— TASK OBJECTIVE —
With pictures left out, output exactly the lines from the line holding "direkt eingesetzt wird" through the end of the data, both included.

— EXERCISE INPUTS —
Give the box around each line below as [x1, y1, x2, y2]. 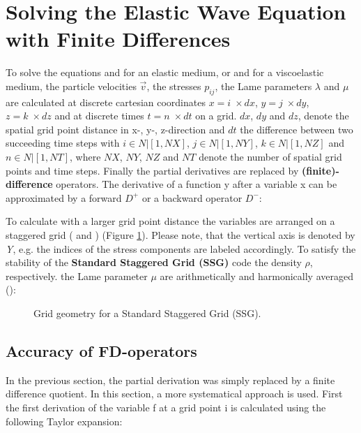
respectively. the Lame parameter [6, 268, 148, 283]
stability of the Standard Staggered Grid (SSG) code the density [6, 255, 302, 270]
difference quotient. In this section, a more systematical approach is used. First [6, 386, 343, 401]
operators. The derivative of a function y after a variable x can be [56, 177, 337, 191]
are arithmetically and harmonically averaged [160, 268, 353, 283]
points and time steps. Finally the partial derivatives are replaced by [6, 163, 299, 177]
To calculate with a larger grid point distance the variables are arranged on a [6, 214, 335, 228]
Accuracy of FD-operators [6, 340, 197, 361]
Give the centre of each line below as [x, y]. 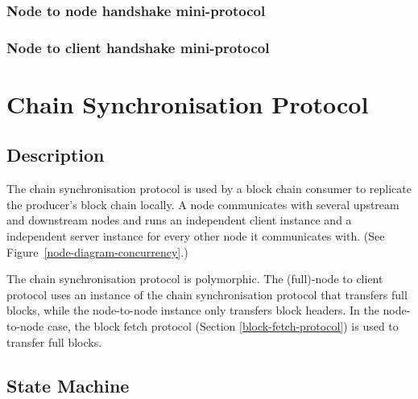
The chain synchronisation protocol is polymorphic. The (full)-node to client [195, 279]
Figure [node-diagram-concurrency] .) [97, 251]
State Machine [68, 385]
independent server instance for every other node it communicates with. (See [196, 236]
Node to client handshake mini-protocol [138, 47]
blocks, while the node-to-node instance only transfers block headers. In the [193, 310]
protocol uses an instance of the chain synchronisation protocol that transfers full [207, 294]
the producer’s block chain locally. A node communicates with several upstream [203, 204]
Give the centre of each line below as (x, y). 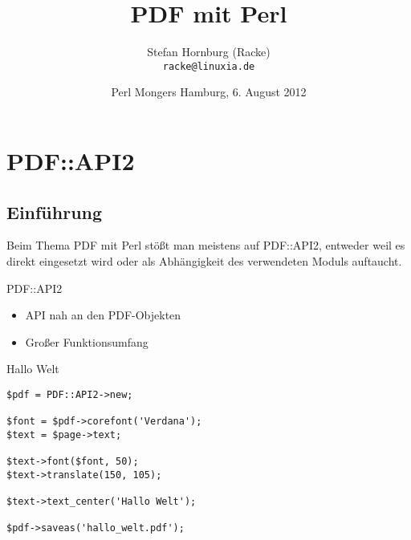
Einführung (55, 211)
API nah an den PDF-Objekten (103, 315)
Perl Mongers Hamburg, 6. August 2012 (209, 92)
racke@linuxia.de (209, 66)
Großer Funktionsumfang (87, 341)
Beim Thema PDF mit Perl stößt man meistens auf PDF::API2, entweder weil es (206, 245)
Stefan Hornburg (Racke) (209, 52)
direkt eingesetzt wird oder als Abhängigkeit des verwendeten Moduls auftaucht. (204, 260)
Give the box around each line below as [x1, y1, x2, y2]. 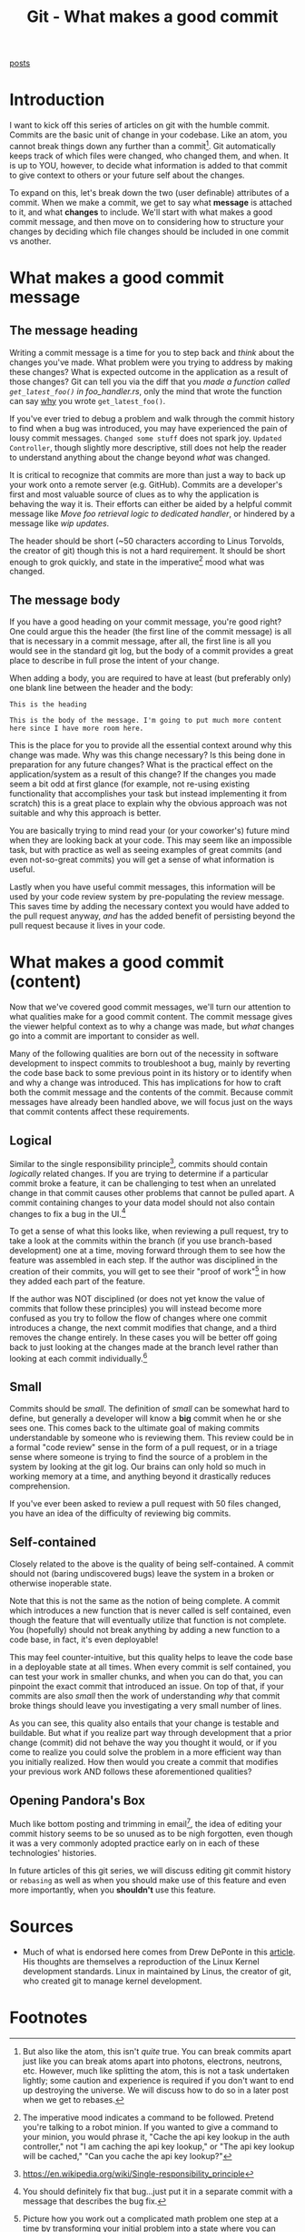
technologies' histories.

— EXPECTED ANSWER —
direkt eingesetzt wird oder als Abhängigkeit des verwendeten Moduls auftaucht. (204, 260)
Give the box around each line below as [x1, y1, x2, y2]. 
technologies' histories.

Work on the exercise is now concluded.